If the peeling, dilapidated, blight of the Freezer Queen is worth saving, how is it that One Seneca Tower is worth demolishing?
Because Rocco Termini and Paul Ciminelli say it’s hard to redevelop.
Maybe Termini could open up another hipster fast food joint named after a sex position made from faux shipping containers. Maybe Ciminelli just hasn’t paid off contributed to the right politicians to make the project work. So many variables, so little “belovedness”.
Forget the bottomless-pocket developer with more optimism than sense.
What the giant albatross of One Seneca Tower may need more than anything is David Copperfield.
The best thing that could happen for downtown is for the vacant, 38-story behemoth to suddenly disappear.
Problem solved, with the wave of a wand.
The New York City developer who conditionally bought Buffalo’s tallest building backed out last week. Harvey Kaylie was predictably unable to find anyone to help lift the $27 million purchase load – and estimated $100 million rehab.

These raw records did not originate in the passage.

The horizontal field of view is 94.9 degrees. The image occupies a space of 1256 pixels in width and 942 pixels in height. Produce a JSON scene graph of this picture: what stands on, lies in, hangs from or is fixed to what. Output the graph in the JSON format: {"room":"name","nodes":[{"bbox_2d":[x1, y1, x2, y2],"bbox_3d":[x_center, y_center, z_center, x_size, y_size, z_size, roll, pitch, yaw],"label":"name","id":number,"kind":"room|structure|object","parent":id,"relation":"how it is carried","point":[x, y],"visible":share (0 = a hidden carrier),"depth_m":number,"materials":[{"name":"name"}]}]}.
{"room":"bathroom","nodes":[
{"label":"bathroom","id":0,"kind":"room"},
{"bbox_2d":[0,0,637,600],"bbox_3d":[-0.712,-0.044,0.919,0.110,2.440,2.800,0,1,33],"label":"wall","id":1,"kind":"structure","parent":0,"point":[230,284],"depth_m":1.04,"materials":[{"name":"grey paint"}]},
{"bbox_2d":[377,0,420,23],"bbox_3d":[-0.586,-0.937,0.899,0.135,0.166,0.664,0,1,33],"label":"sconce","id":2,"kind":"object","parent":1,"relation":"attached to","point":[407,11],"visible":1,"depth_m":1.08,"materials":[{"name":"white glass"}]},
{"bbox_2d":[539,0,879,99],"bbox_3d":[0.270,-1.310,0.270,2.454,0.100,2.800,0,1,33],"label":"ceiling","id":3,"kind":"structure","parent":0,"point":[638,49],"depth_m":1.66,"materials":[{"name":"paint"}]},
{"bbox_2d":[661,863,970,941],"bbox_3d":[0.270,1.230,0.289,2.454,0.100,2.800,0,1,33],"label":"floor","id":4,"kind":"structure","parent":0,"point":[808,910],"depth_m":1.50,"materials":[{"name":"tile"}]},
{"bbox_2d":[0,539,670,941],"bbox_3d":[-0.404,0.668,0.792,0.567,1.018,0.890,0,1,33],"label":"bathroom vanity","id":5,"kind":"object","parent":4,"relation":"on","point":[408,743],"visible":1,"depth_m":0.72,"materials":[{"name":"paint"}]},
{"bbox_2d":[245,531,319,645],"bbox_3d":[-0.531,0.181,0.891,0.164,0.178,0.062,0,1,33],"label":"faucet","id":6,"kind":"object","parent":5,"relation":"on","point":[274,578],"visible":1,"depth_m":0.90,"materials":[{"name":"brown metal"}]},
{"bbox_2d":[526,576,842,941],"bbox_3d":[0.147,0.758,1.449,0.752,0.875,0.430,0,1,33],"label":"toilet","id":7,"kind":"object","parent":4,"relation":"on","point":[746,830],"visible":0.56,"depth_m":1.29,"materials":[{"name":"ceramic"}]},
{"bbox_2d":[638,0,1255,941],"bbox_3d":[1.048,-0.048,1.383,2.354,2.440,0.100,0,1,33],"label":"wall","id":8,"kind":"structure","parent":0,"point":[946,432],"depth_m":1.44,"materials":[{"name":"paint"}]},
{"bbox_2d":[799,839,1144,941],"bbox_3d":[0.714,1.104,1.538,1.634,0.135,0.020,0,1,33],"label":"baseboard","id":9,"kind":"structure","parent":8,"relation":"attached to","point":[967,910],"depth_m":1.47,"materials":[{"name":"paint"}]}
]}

The problem isn’t that the place is too big to fail. It’s too big to fill.
For now.
One Seneca Tower stands a block from a still-under-construction Canalside, a place where the old Donovan building has undergone a gut rehab and the Pegulas put up a massive 20-story hotel and rink project. One Canalside has 8 stories, housing a law firm and a hotel. That’s 28 stories recently completed steps from the 38-story Tower. The demand for space there may not be there now, because it’s over 40 years old, empty, has high carrying costs, and needs rehab. But that doesn’t mean it’s impossible or unfeasible.

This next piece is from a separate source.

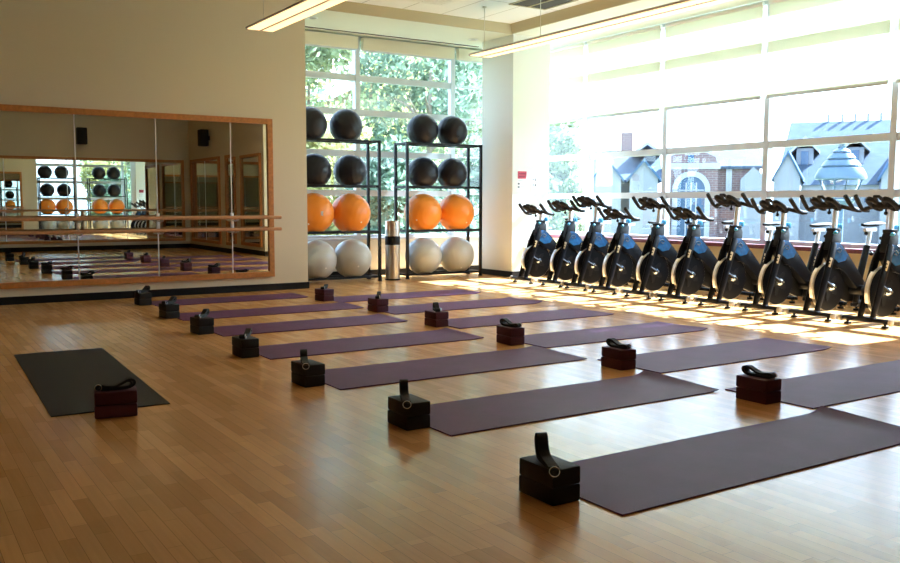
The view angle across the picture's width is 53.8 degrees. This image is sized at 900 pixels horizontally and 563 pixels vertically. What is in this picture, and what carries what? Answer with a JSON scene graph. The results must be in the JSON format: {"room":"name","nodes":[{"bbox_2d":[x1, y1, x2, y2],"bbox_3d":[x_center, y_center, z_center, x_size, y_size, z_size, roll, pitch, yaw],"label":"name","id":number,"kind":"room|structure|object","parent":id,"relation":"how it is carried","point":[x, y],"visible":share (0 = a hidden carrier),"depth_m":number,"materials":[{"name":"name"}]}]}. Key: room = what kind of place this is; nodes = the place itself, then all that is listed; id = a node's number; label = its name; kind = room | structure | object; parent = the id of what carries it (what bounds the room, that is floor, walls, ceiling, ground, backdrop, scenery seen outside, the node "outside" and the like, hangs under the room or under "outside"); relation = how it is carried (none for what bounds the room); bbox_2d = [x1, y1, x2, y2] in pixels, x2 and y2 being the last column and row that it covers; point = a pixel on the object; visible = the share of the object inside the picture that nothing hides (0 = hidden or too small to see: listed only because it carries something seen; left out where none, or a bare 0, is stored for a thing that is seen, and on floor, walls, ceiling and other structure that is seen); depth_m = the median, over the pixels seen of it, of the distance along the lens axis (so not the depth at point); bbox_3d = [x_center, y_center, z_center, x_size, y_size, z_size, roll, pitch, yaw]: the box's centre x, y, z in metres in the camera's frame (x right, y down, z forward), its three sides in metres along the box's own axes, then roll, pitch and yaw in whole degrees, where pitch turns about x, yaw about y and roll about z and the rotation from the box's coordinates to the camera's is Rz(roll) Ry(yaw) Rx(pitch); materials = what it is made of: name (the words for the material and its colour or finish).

Esmonde won an award for championing the preservation of the Richardson Towers – a series of buildings that stood empty for decades before someone finally, recently, undertook a rehabilitation. LP Ciminelli is in charge of that costly, heavily subsidized rehabilitation, but the former insane asylum is “beloved”. Specifically, the Richardson deal is, “assisted by $64 million in State funding.”
That’s the reason only out-of-towners have sniffed around this stinker. The locals who know the Buffalo market understand that the numbers don’t make sense. Not for $27 million. Not, maybe, for $27.
“I wouldn’t touch it for a dollar,” developer Paul Ciminelli said. “It’s so big. You’ve got $100 million in rehab, plus years of carrying costs before you turn the lights on.”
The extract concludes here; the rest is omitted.